» **AIM OF THE TASK**:
Skip every picture, and output exactly the lines starting at the one with "地下水水质，市政污水处理厂进出口水质，自来水厂水" and running through the last line of the material below.

» **INFORMATION SHOWN**:
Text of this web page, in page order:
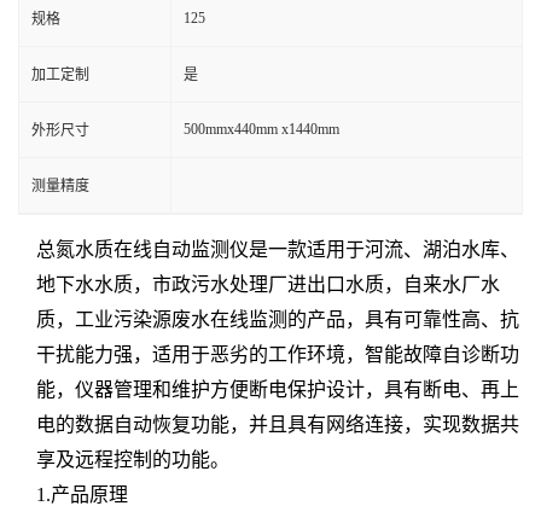
规格 125
加工定制 是
外形尺寸 500mmx440mm x1440mm
测量精度
总氮水质在线自动监测仪是一款适用于河流、湖泊水库、
地下水水质，市政污水处理厂进出口水质，自来水厂水
质，工业污染源废水在线监测的产品，具有可靠性高、抗
干扰能力强，适用于恶劣的工作环境，智能故障自诊断功
能，仪器管理和维护方便断电保护设计，具有断电、再上
电的数据自动恢复功能，并且具有 网络连接，实现数据共
享及远程控制的功能。
1.产品原理
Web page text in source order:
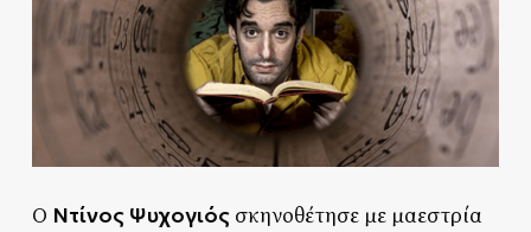
Ο Ντίνος Ψυχογιός σκηνοθέτησε με μαεστρία
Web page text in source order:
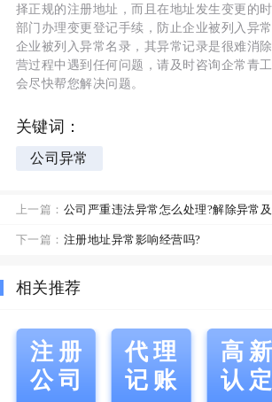
择正规的注册地址，而且在地址发生变更的
部门办理变更登记手续，防止企业被列入异
企业被列入异常名录，其异常记录是很难消
营过程中遇到任何问题，请及时咨询企常青
会尽快帮您解决问题。
关键词：
公司异常
上一篇： 公司严重违法异常怎么处理?解除异常及
下一篇： 注册地址异常影响经营吗?
相关推荐
注册
公司
代理
记账
高新
认定
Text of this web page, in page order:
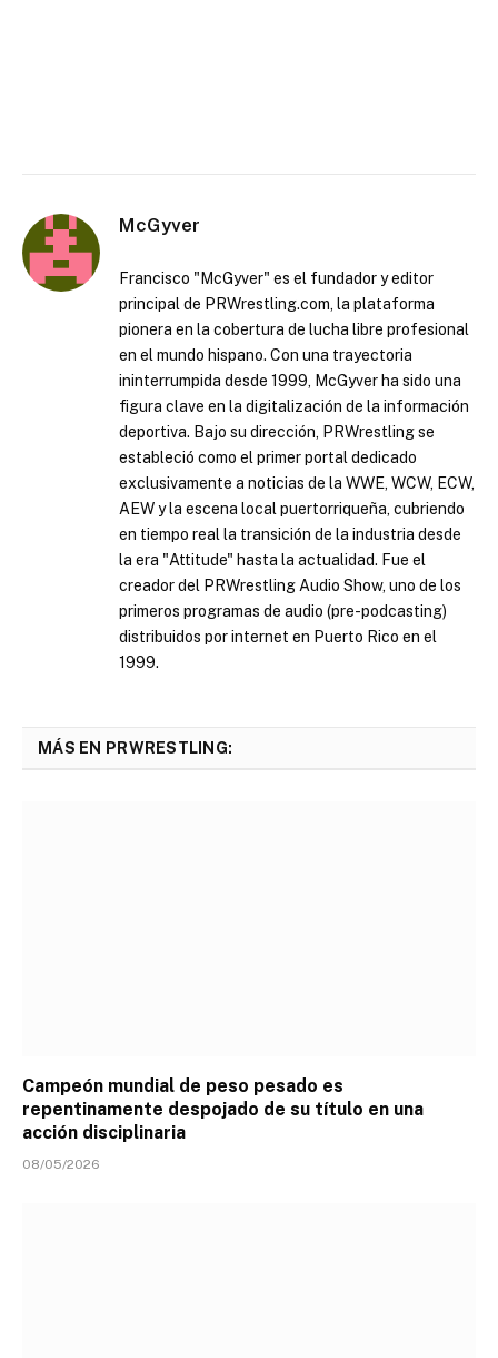
McGyver
Francisco "McGyver" es el fundador y editor
principal de PRWrestling.com, la plataforma
pionera en la cobertura de lucha libre profesional
en el mundo hispano. Con una trayectoria
ininterrumpida desde 1999, McGyver ha sido una
figura clave en la digitalización de la información
deportiva. Bajo su dirección, PRWrestling se
estableció como el primer portal dedicado
exclusivamente a noticias de la WWE, WCW, ECW,
AEW y la escena local puertorriqueña, cubriendo
en tiempo real la transición de la industria desde
la era "Attitude" hasta la actualidad. Fue el
creador del PRWrestling Audio Show, uno de los
primeros programas de audio (pre-podcasting)
distribuidos por internet en Puerto Rico en el
1999.
MÁS EN PRWRESTLING:
Campeón mundial de peso pesado es
repentinamente despojado de su título en una
acción disciplinaria
08/05/2026
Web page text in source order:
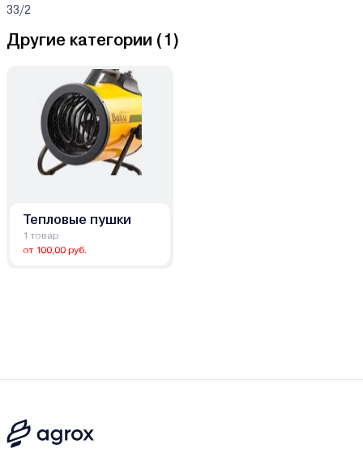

» **SOLUTION**:
地下水水质，市政污水处理厂进出口水质，自来水厂水
质，工业污染源废水在线监测的产品，具有可靠性高、抗
干扰能力强，适用于恶劣的工作环境，智能故障自诊断功
能，仪器管理和维护方便断电保护设计，具有断电、再上
电的数据自动恢复功能，并且具有 网络连接，实现数据共
享及远程控制的功能。
1.产品原理
Web page text in source order:
Ο Ντίνος Ψυχογιός σκηνοθέτησε με μαεστρία
Web page text in source order:
择正规的注册地址，而且在地址发生变更的
部门办理变更登记手续，防止企业被列入异
企业被列入异常名录，其异常记录是很难消
营过程中遇到任何问题，请及时咨询企常青
会尽快帮您解决问题。
关键词：
公司异常
上一篇： 公司严重违法异常怎么处理?解除异常及
下一篇： 注册地址异常影响经营吗?
相关推荐
注册
公司
代理
记账
高新
认定
Text of this web page, in page order:
McGyver
Francisco "McGyver" es el fundador y editor
principal de PRWrestling.com, la plataforma
pionera en la cobertura de lucha libre profesional
en el mundo hispano. Con una trayectoria
ininterrumpida desde 1999, McGyver ha sido una
figura clave en la digitalización de la información
deportiva. Bajo su dirección, PRWrestling se
estableció como el primer portal dedicado
exclusivamente a noticias de la WWE, WCW, ECW,
AEW y la escena local puertorriqueña, cubriendo
en tiempo real la transición de la industria desde
la era "Attitude" hasta la actualidad. Fue el
creador del PRWrestling Audio Show, uno de los
primeros programas de audio (pre-podcasting)
distribuidos por internet en Puerto Rico en el
1999.
MÁS EN PRWRESTLING:
Campeón mundial de peso pesado es
repentinamente despojado de su título en una
acción disciplinaria
08/05/2026
Web page text in source order:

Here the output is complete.